■ Required work:
Your task is to copy the listing exactly, with the pictures left out.

■ Records shown:
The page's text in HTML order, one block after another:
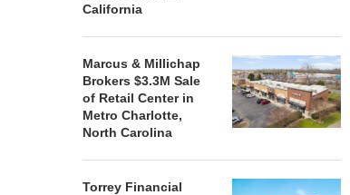
California
Marcus & Millichap
Brokers $3.3M Sale
of Retail Center in
Metro Charlotte,
North Carolina
Torrey Financial
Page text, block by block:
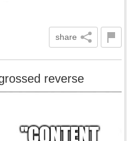
share
reverse
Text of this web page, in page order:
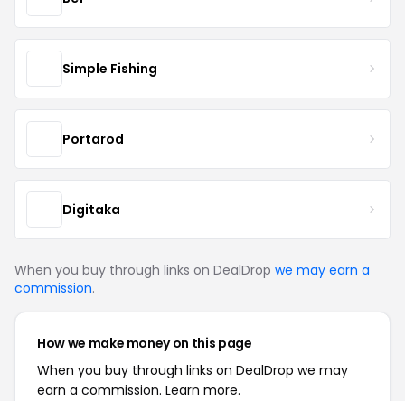
Simple Fishing
Portarod
Digitaka
When you buy through links on DealDrop we may earn a
commission.
How we make money on this page
When you buy through links on DealDrop we may
earn a commission. Learn more.
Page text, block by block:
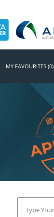
MY FAVOURITES (0)
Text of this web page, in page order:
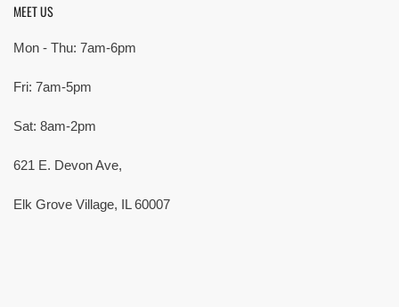
MEET US
Mon - Thu: 7am-6pm
Fri: 7am-5pm
Sat: 8am-2pm
621 E. Devon Ave,
Elk Grove Village, IL 60007
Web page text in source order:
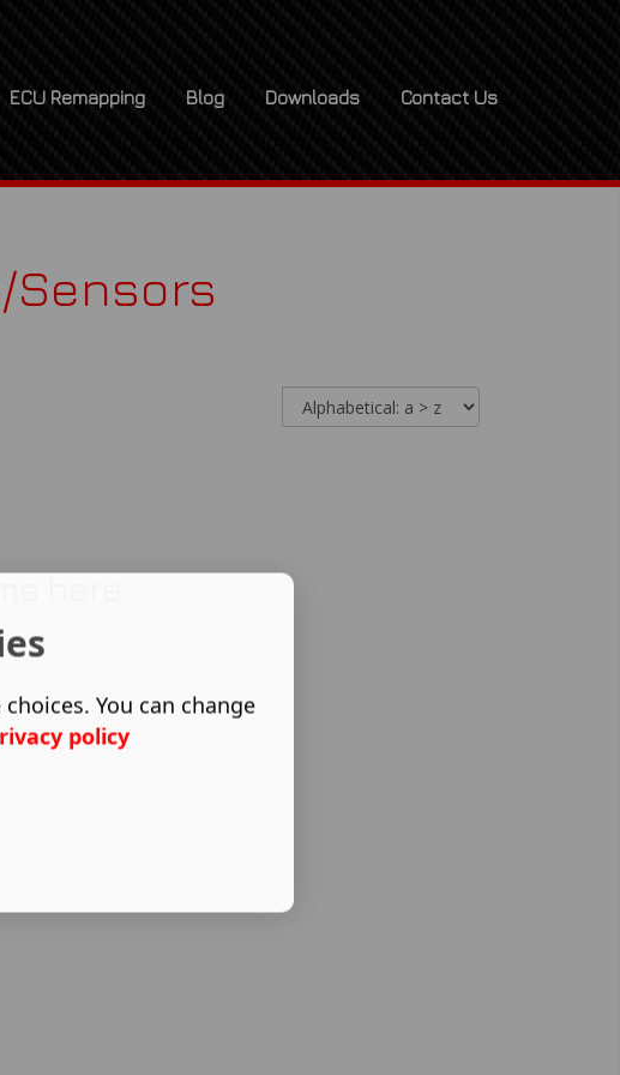
ECU Remapping Blog Downloads Contact Us
Sensors
You can change
policy
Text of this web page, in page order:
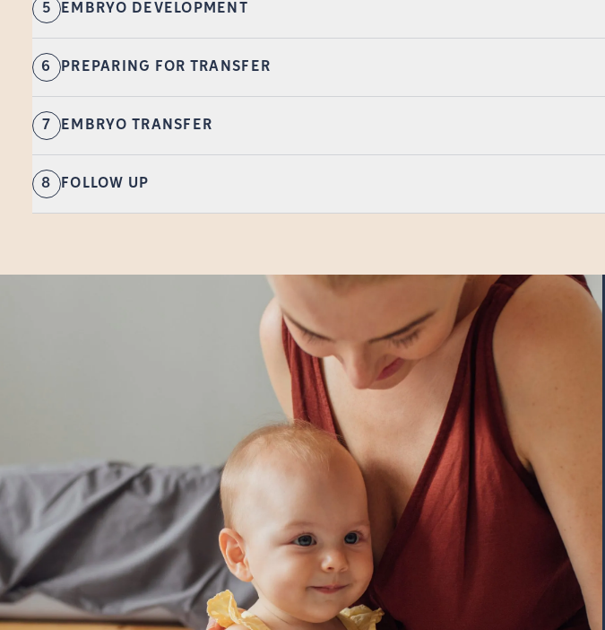
5 EMBRYO DEVELOPMENT
6 PREPARING FOR TRANSFER
7 EMBRYO TRANSFER
8 FOLLOW UP
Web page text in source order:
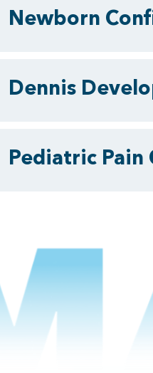
Newborn
Dennis
Pediatric Pain
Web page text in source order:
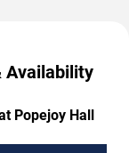
Availability
Popejoy Hall
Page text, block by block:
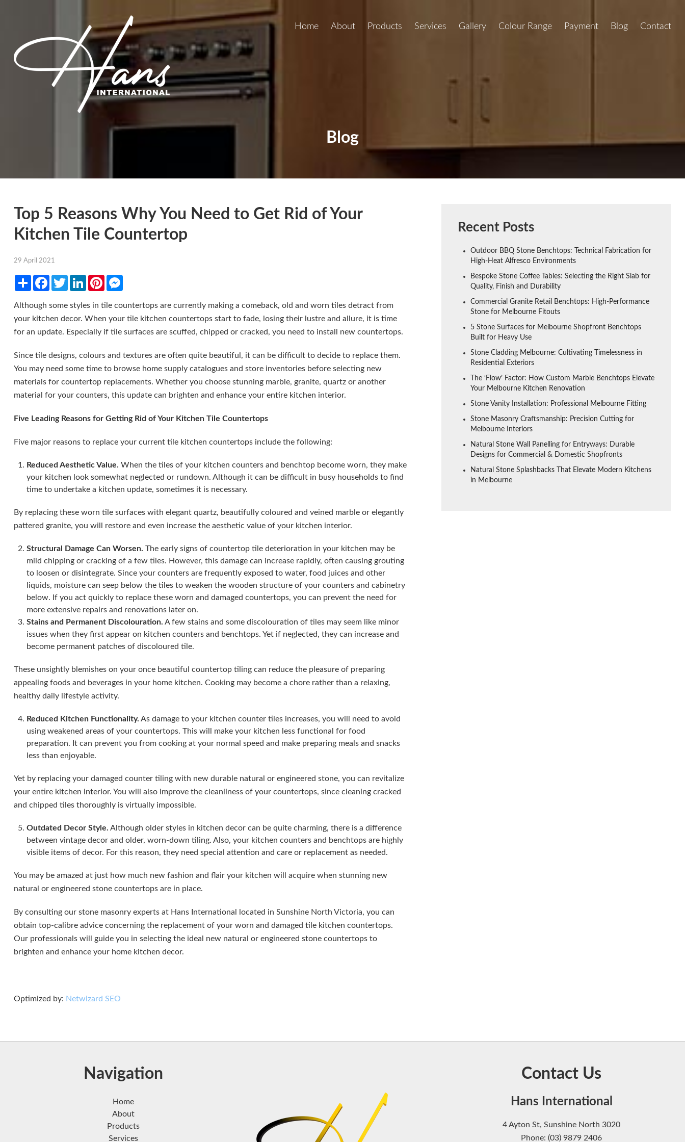
Home About Products Services Gallery Colour Range Payment Blog Contact
Blog
Top 5 Reasons Why You Need to Get Rid of Your
Kitchen Tile Countertop
29 April 2021
ShareFacebookTwitterLinkedInPinterestMessenger
Although some styles in tile countertops are currently making a comeback, old and worn tiles detract from
your kitchen decor. When your tile kitchen countertops start to fade, losing their lustre and allure, it is time
for an update. Especially if tile surfaces are scuffed, chipped or cracked, you need to install new countertops.
Since tile designs, colours and textures are often quite beautiful, it can be difficult to decide to replace them.
You may need some time to browse home supply catalogues and store inventories before selecting new
materials for countertop replacements. Whether you choose stunning marble, granite, quartz or another
material for your counters, this update can brighten and enhance your entire kitchen interior.
Five Leading Reasons for Getting Rid of Your Kitchen Tile Countertops
Five major reasons to replace your current tile kitchen countertops include the following:
Reduced Aesthetic Value. When the tiles of your kitchen counters and benchtop become worn, they make
your kitchen look somewhat neglected or rundown. Although it can be difficult in busy households to find
time to undertake a kitchen update, sometimes it is necessary.
By replacing these worn tile surfaces with elegant quartz, beautifully coloured and veined marble or elegantly
pattered granite, you will restore and even increase the aesthetic value of your kitchen interior.
Structural Damage Can Worsen. The early signs of countertop tile deterioration in your kitchen may be
mild chipping or cracking of a few tiles. However, this damage can increase rapidly, often causing grouting
to loosen or disintegrate. Since your counters are frequently exposed to water, food juices and other
liquids, moisture can seep below the tiles to weaken the wooden structure of your counters and cabinetry
below. If you act quickly to replace these worn and damaged countertops, you can prevent the need for
more extensive repairs and renovations later on.
Stains and Permanent Discolouration. A few stains and some discolouration of tiles may seem like minor
issues when they first appear on kitchen counters and benchtops. Yet if neglected, they can increase and
become permanent patches of discoloured tile.
These unsightly blemishes on your once beautiful countertop tiling can reduce the pleasure of preparing
appealing foods and beverages in your home kitchen. Cooking may become a chore rather than a relaxing,
healthy daily lifestyle activity.
Reduced Kitchen Functionality. As damage to your kitchen counter tiles increases, you will need to avoid
using weakened areas of your countertops. This will make your kitchen less functional for food
preparation. It can prevent you from cooking at your normal speed and make preparing meals and snacks
less than enjoyable.
Yet by replacing your damaged counter tiling with new durable natural or engineered stone, you can revitalize
your entire kitchen interior. You will also improve the cleanliness of your countertops, since cleaning cracked
and chipped tiles thoroughly is virtually impossible.
Outdated Decor Style. Although older styles in kitchen decor can be quite charming, there is a difference
between vintage decor and older, worn-down tiling. Also, your kitchen counters and benchtops are highly
visible items of decor. For this reason, they need special attention and care or replacement as needed.
You may be amazed at just how much new fashion and flair your kitchen will acquire when stunning new
natural or engineered stone countertops are in place.
By consulting our stone masonry experts at Hans International located in Sunshine North Victoria, you can
obtain top-calibre advice concerning the replacement of your worn and damaged tile kitchen countertops.
Our professionals will guide you in selecting the ideal new natural or engineered stone countertops to
brighten and enhance your home kitchen decor.
Optimized by: Netwizard SEO
Recent Posts
Outdoor BBQ Stone Benchtops: Technical Fabrication for
High-Heat Alfresco Environments
Bespoke Stone Coffee Tables: Selecting the Right Slab for
Quality, Finish and Durability
Commercial Granite Retail Benchtops: High-Performance
Stone for Melbourne Fitouts
5 Stone Surfaces for Melbourne Shopfront Benchtops
Built for Heavy Use
Stone Cladding Melbourne: Cultivating Timelessness in
Residential Exteriors
The ‘Flow’ Factor: How Custom Marble Benchtops Elevate
Your Melbourne Kitchen Renovation
Stone Vanity Installation: Professional Melbourne Fitting
Stone Masonry Craftsmanship: Precision Cutting for
Melbourne Interiors
Natural Stone Wall Panelling for Entryways: Durable
Designs for Commercial & Domestic Shopfronts
Natural Stone Splashbacks That Elevate Modern Kitchens
in Melbourne
Navigation
Home
About
Products
Services
Contact Us
Hans International
4 Ayton St, Sunshine North 3020
Phone: (03) 9879 2406

■ Exercise solution:
The page's text in HTML order, one block after another:
California
Marcus & Millichap
Brokers $3.3M Sale
of Retail Center in
Metro Charlotte,
North Carolina
Torrey Financial
Page text, block by block:
share
reverse
Text of this web page, in page order:
Simple Fishing
Portarod
Digitaka
When you buy through links on DealDrop we may earn a
commission.
How we make money on this page
When you buy through links on DealDrop we may
earn a commission. Learn more.
Page text, block by block:
MY FAVOURITES (0)
Text of this web page, in page order:
MEET US
Mon - Thu: 7am-6pm
Fri: 7am-5pm
Sat: 8am-2pm
621 E. Devon Ave,
Elk Grove Village, IL 60007
Web page text in source order:
ECU Remapping Blog Downloads Contact Us
Sensors
You can change
policy
Text of this web page, in page order:
5 EMBRYO DEVELOPMENT
6 PREPARING FOR TRANSFER
7 EMBRYO TRANSFER
8 FOLLOW UP
Web page text in source order:
Newborn
Dennis
Pediatric Pain
Web page text in source order:
Availability
Popejoy Hall
Page text, block by block:
Home About Products Services Gallery Colour Range Payment Blog Contact
Blog
Top 5 Reasons Why You Need to Get Rid of Your
Kitchen Tile Countertop
29 April 2021
ShareFacebookTwitterLinkedInPinterestMessenger
Although some styles in tile countertops are currently making a comeback, old and worn tiles detract from
your kitchen decor. When your tile kitchen countertops start to fade, losing their lustre and allure, it is time
for an update. Especially if tile surfaces are scuffed, chipped or cracked, you need to install new countertops.
Since tile designs, colours and textures are often quite beautiful, it can be difficult to decide to replace them.
You may need some time to browse home supply catalogues and store inventories before selecting new
materials for countertop replacements. Whether you choose stunning marble, granite, quartz or another
material for your counters, this update can brighten and enhance your entire kitchen interior.
Five Leading Reasons for Getting Rid of Your Kitchen Tile Countertops
Five major reasons to replace your current tile kitchen countertops include the following:
Reduced Aesthetic Value. When the tiles of your kitchen counters and benchtop become worn, they make
your kitchen look somewhat neglected or rundown. Although it can be difficult in busy households to find
time to undertake a kitchen update, sometimes it is necessary.
By replacing these worn tile surfaces with elegant quartz, beautifully coloured and veined marble or elegantly
pattered granite, you will restore and even increase the aesthetic value of your kitchen interior.
Structural Damage Can Worsen. The early signs of countertop tile deterioration in your kitchen may be
mild chipping or cracking of a few tiles. However, this damage can increase rapidly, often causing grouting
to loosen or disintegrate. Since your counters are frequently exposed to water, food juices and other
liquids, moisture can seep below the tiles to weaken the wooden structure of your counters and cabinetry
below. If you act quickly to replace these worn and damaged countertops, you can prevent the need for
more extensive repairs and renovations later on.
Stains and Permanent Discolouration. A few stains and some discolouration of tiles may seem like minor
issues when they first appear on kitchen counters and benchtops. Yet if neglected, they can increase and
become permanent patches of discoloured tile.
These unsightly blemishes on your once beautiful countertop tiling can reduce the pleasure of preparing
appealing foods and beverages in your home kitchen. Cooking may become a chore rather than a relaxing,
healthy daily lifestyle activity.
Reduced Kitchen Functionality. As damage to your kitchen counter tiles increases, you will need to avoid
using weakened areas of your countertops. This will make your kitchen less functional for food
preparation. It can prevent you from cooking at your normal speed and make preparing meals and snacks
less than enjoyable.
Yet by replacing your damaged counter tiling with new durable natural or engineered stone, you can revitalize
your entire kitchen interior. You will also improve the cleanliness of your countertops, since cleaning cracked
and chipped tiles thoroughly is virtually impossible.
Outdated Decor Style. Although older styles in kitchen decor can be quite charming, there is a difference
between vintage decor and older, worn-down tiling. Also, your kitchen counters and benchtops are highly
visible items of decor. For this reason, they need special attention and care or replacement as needed.
You may be amazed at just how much new fashion and flair your kitchen will acquire when stunning new
natural or engineered stone countertops are in place.
By consulting our stone masonry experts at Hans International located in Sunshine North Victoria, you can
obtain top-calibre advice concerning the replacement of your worn and damaged tile kitchen countertops.
Our professionals will guide you in selecting the ideal new natural or engineered stone countertops to
brighten and enhance your home kitchen decor.
Optimized by: Netwizard SEO
Recent Posts
Outdoor BBQ Stone Benchtops: Technical Fabrication for
High-Heat Alfresco Environments
Bespoke Stone Coffee Tables: Selecting the Right Slab for
Quality, Finish and Durability
Commercial Granite Retail Benchtops: High-Performance
Stone for Melbourne Fitouts
5 Stone Surfaces for Melbourne Shopfront Benchtops
Built for Heavy Use
Stone Cladding Melbourne: Cultivating Timelessness in
Residential Exteriors
The ‘Flow’ Factor: How Custom Marble Benchtops Elevate
Your Melbourne Kitchen Renovation
Stone Vanity Installation: Professional Melbourne Fitting
Stone Masonry Craftsmanship: Precision Cutting for
Melbourne Interiors
Natural Stone Wall Panelling for Entryways: Durable
Designs for Commercial & Domestic Shopfronts
Natural Stone Splashbacks That Elevate Modern Kitchens
in Melbourne
Navigation
Home
About
Products
Services
Contact Us
Hans International
4 Ayton St, Sunshine North 3020
Phone: (03) 9879 2406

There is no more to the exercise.